WORK INSTRUCTIONS: Which lines in the records below include the word "return"? Report each of them in full.
Start of DATASET RECORDS
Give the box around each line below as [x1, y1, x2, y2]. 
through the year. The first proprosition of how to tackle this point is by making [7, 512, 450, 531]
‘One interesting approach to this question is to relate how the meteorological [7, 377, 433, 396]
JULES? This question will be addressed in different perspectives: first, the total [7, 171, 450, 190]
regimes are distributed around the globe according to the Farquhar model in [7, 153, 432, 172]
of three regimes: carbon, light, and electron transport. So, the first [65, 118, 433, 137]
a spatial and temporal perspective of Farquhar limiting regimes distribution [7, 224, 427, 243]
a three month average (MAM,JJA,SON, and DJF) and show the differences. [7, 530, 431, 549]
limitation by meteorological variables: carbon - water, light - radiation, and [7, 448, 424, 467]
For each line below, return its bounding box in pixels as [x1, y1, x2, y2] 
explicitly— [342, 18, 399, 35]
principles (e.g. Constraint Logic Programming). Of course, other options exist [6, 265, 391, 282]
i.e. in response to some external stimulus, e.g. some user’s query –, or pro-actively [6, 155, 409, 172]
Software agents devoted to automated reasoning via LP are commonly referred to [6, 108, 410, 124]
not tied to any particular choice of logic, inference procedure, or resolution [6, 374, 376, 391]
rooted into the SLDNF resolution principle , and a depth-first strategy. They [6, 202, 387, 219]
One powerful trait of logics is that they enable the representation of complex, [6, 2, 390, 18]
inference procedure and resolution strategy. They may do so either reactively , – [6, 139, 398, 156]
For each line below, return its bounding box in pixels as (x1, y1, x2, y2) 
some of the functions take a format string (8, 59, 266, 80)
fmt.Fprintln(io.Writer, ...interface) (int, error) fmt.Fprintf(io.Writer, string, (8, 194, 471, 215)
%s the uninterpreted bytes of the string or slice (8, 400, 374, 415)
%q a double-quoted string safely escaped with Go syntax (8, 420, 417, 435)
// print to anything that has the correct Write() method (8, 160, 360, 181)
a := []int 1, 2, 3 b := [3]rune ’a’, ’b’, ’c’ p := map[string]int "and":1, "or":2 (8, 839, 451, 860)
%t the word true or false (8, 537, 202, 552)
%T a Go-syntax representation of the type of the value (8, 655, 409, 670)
End of DATASET RECORDS
RESPONSE BOX:
For each line below, return its bounding box in pixels as [x1, y1, x2, y2] 
For each line below, return its bounding box in pixels as (x1, y1, x2, y2) 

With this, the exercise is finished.